The PCs are stronger among men than women, 53% to 43%, but they lead across every age group. They are at 44% among those aged 18 to 29, 50% among those 30 to 44, 50% among those 45 to 59, and 46% among those 60 and older. The Liberals have their best age result among older Ontarians.

Government Approval Holds, But the Ceiling Looks Real

Approval of the Ford government is stable but not expanding. Four in ten approve overall, including 9% who strongly approve and 32% who mostly approve, for a combined approval of 41%, down one point since late November. Disapproval is at 35%, up one, while 20% neither approve nor disapprove. The government’s standing is not weak, but it looks capped and those who disapprove have increased by 5 points since August 2025.

Leader Impressions and Preferred Premier: Ford Still Leads, Opposition Still Searching

Doug Ford remains the best known and most competitive leader, with 40% holding a positive impression and 36% negative, for a net score of +4. Marit Stiles continues to have more upside than downside, with 29% positive and 23% negative, net +6, but she is less defined, with 15% saying they do not know enough to say. Mike Schreiner is even less defined, with two in five neutral and nearly one in five unsure, producing a net impression of zero.

On preferred premier, Ford continues to lead, but not overwhelmingly. Four in ten pick Ford, while 17% choose Crombie and 16% pick Stiles. Only 4% choose Schreiner and nearly one quarter are unsure. This suggests Ford is still the default option, but the public is not locked into him either.
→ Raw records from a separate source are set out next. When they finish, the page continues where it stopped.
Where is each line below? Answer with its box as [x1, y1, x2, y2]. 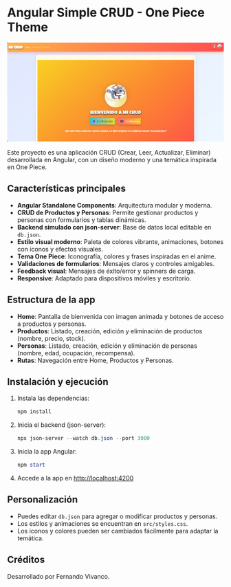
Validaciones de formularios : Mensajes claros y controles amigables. [16, 259, 215, 267]
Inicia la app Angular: [16, 447, 77, 456]
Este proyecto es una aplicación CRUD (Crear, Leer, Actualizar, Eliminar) [7, 148, 211, 156]
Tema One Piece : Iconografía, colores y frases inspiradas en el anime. [16, 252, 217, 261]
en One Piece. [7, 163, 47, 171]
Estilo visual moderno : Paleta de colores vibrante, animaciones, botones [16, 237, 224, 245]
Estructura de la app [7, 294, 96, 306]
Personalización [7, 494, 78, 506]
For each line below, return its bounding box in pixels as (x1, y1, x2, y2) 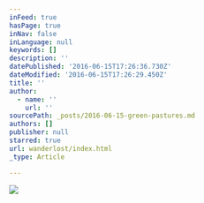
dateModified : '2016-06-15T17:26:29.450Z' (9, 71, 168, 79)
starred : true (9, 136, 62, 145)
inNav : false (9, 29, 57, 38)
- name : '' (17, 94, 57, 104)
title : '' (9, 79, 46, 87)
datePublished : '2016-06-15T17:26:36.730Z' (9, 63, 172, 71)
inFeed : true (9, 12, 57, 22)
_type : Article (9, 152, 65, 162)
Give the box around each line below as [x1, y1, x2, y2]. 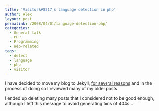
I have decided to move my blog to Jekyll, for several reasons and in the [5, 80, 152, 86]
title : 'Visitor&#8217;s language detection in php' [5, 7, 116, 12]
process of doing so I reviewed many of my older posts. [5, 86, 119, 91]
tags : [5, 48, 16, 53]
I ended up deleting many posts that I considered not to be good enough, [5, 95, 155, 101]
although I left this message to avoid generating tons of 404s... [5, 101, 134, 106]
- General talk [9, 30, 41, 35]
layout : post [5, 16, 32, 21]
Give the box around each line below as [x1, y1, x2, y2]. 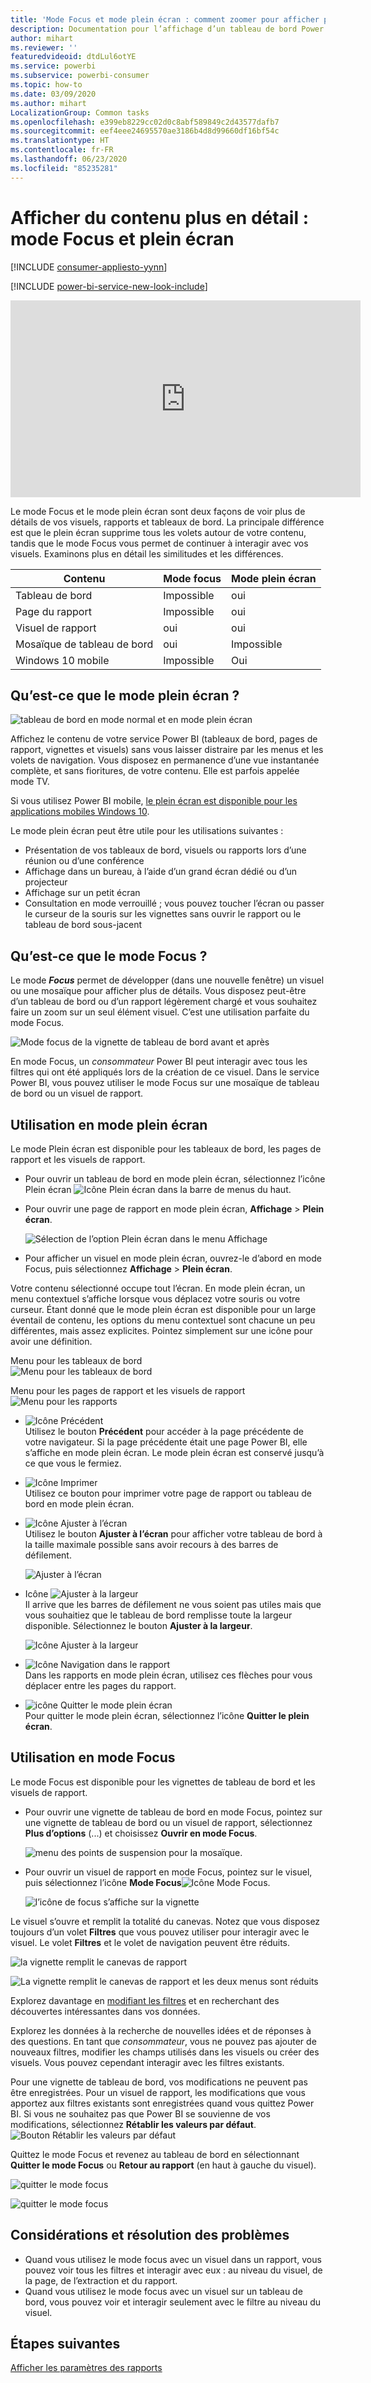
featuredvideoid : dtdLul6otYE [10, 52, 137, 62]
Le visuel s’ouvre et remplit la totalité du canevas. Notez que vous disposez [10, 1915, 321, 1927]
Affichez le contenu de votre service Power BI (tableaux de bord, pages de [10, 733, 318, 745]
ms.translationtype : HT [10, 136, 110, 146]
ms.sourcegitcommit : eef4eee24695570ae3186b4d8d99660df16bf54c [10, 126, 280, 136]
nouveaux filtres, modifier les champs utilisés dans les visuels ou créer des [10, 2046, 320, 2058]
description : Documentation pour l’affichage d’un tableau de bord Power [10, 24, 325, 34]
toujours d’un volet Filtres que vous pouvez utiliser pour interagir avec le [10, 1926, 310, 1938]
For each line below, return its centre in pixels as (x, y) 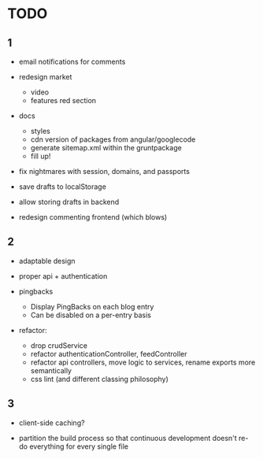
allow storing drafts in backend (69, 202)
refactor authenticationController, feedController (109, 354)
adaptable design (47, 261)
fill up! (41, 156)
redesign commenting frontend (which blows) (93, 217)
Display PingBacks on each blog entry (92, 306)
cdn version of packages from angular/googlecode (113, 139)
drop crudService (59, 345)
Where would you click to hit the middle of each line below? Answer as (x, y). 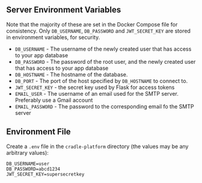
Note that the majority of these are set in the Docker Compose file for (92, 24)
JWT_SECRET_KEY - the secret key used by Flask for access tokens (95, 87)
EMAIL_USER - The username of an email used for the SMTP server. (96, 93)
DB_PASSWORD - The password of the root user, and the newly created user (105, 61)
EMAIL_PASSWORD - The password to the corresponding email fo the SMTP (104, 106)
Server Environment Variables (64, 10)
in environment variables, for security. (53, 37)
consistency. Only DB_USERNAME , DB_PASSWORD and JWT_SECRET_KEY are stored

Desire for Change Rises, Even Without a Clear Alternative

The most important political finding in this wave may be the direction question. Almost half, 48%, say it is definitely time for a change in government in Ontario (up 6 points since October). Only 18% say Ford and the PCs should definitely be re-elected. Another 22% say it would be nice to change the government but it is not that important to them, while 12% say it would be nice to keep the PCs but it is not that important.

This is a subtle but meaningful shift from the fall. The share saying it is definitely time for a change has risen from 42% in October to 45% in late November and now to 48%. At the same time, the group most firmly committed to re-electing the PCs has shrunk. The change sentiment is real, and it is growing, but it has not yet found a political home.

Policy Direction: The Minefields Are Clear

When Ontarians assess whether key issues are headed in the right or wrong direction, the map is stark. Only two areas have more people saying right direction than wrong direction: electricity production to meet demand and protecting people in the province from decisions by Donald Trump. Even there, the numbers are only modestly positive, and the public is far from unanimous. Everything else ranges from soft negatives to deep and punishing ones.

Public education is more decisively negative, and so are traffic and congestion and crime and public safety. The availability of family doctors and the economy and jobs are even more pessimistic, with large gaps between right and wrong direction. On ethics, wait times for medical services, housing affordability and availability, homelessness and street disorder, and the cost of living, the results are quite challenging. These are not marginal concerns. They are the core anxieties shaping how people experience Ontario, and the public is signalling that the province is moving in the wrong direction.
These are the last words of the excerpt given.